Task item: Every entry must be set down exactly in the answer; no pictures should appear.

#### Data shown ####

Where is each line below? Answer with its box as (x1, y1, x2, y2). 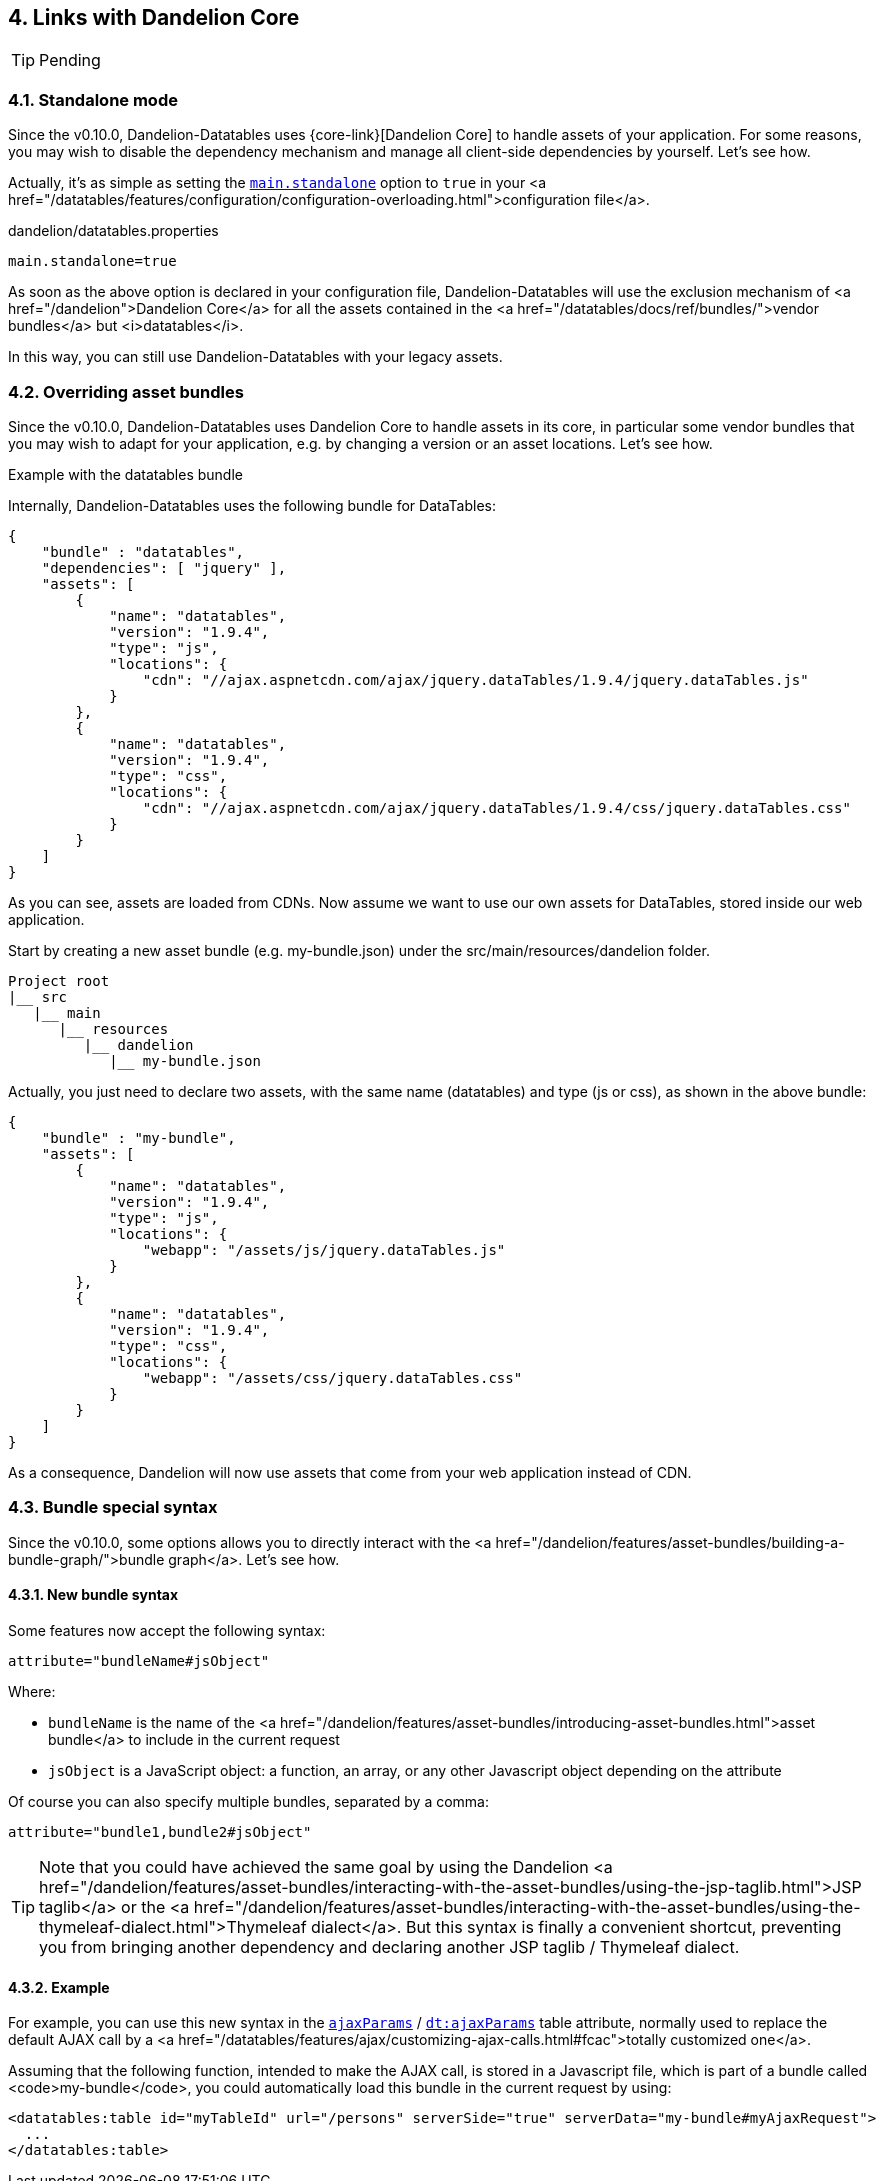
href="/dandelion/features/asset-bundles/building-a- (495, 1533, 845, 1551)
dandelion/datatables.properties (8, 222, 219, 240)
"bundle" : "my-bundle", (41, 1129, 236, 1146)
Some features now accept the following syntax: (8, 1621, 326, 1639)
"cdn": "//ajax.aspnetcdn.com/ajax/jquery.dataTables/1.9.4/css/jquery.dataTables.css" (142, 799, 851, 816)
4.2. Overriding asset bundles (8, 381, 244, 402)
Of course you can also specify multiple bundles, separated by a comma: (8, 1792, 490, 1810)
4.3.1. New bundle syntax (8, 1586, 179, 1604)
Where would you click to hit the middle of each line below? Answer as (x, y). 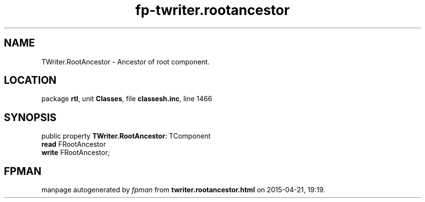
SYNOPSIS (30, 117)
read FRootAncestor (74, 144)
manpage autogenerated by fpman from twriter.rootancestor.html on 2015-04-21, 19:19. (183, 190)
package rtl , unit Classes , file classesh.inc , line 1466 (127, 99)
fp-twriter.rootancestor (212, 10)
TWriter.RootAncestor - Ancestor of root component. (125, 62)
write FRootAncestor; (76, 153)
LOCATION (30, 80)
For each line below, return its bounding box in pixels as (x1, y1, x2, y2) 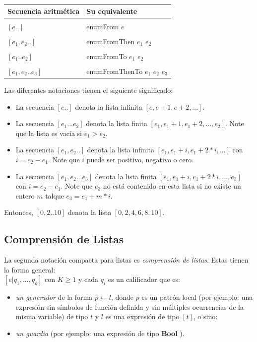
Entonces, (4, 207, 33, 217)
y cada (78, 274, 98, 284)
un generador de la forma (15, 292, 93, 302)
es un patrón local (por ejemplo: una (141, 292, 253, 302)
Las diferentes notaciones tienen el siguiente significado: (4, 84, 173, 95)
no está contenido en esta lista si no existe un (103, 181, 241, 191)
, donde (111, 292, 134, 302)
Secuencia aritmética (7, 5, 80, 16)

####

Solution to this exercise:
Where is each line below? Answer with its box as (x1, y1, x2, y2). 
href="/dandelion/features/asset-bundles/building-a- (495, 1533, 845, 1551)
dandelion/datatables.properties (8, 222, 219, 240)
"bundle" : "my-bundle", (41, 1129, 236, 1146)
Some features now accept the following syntax: (8, 1621, 326, 1639)
"cdn": "//ajax.aspnetcdn.com/ajax/jquery.dataTables/1.9.4/css/jquery.dataTables.css" (142, 799, 851, 816)
4.2. Overriding asset bundles (8, 381, 244, 402)
Of course you can also specify multiple bundles, separated by a comma: (8, 1792, 490, 1810)
4.3.1. New bundle syntax (8, 1586, 179, 1604)
Where would you click to hit the middle of each line below? Answer as (x, y). 
SYNOPSIS (30, 117)
read FRootAncestor (74, 144)
manpage autogenerated by fpman from twriter.rootancestor.html on 2015-04-21, 19:19. (183, 190)
package rtl , unit Classes , file classesh.inc , line 1466 (127, 99)
fp-twriter.rootancestor (212, 10)
TWriter.RootAncestor - Ancestor of root component. (125, 62)
write FRootAncestor; (76, 153)
LOCATION (30, 80)
For each line below, return its bounding box in pixels as (x1, y1, x2, y2) 
Entonces, (4, 207, 33, 217)
y cada (78, 274, 98, 284)
un generador de la forma (15, 292, 93, 302)
es un patrón local (por ejemplo: una (141, 292, 253, 302)
Las diferentes notaciones tienen el siguiente significado: (4, 84, 173, 95)
no está contenido en esta lista si no existe un (103, 181, 241, 191)
, donde (111, 292, 134, 302)
Secuencia aritmética (7, 5, 80, 16)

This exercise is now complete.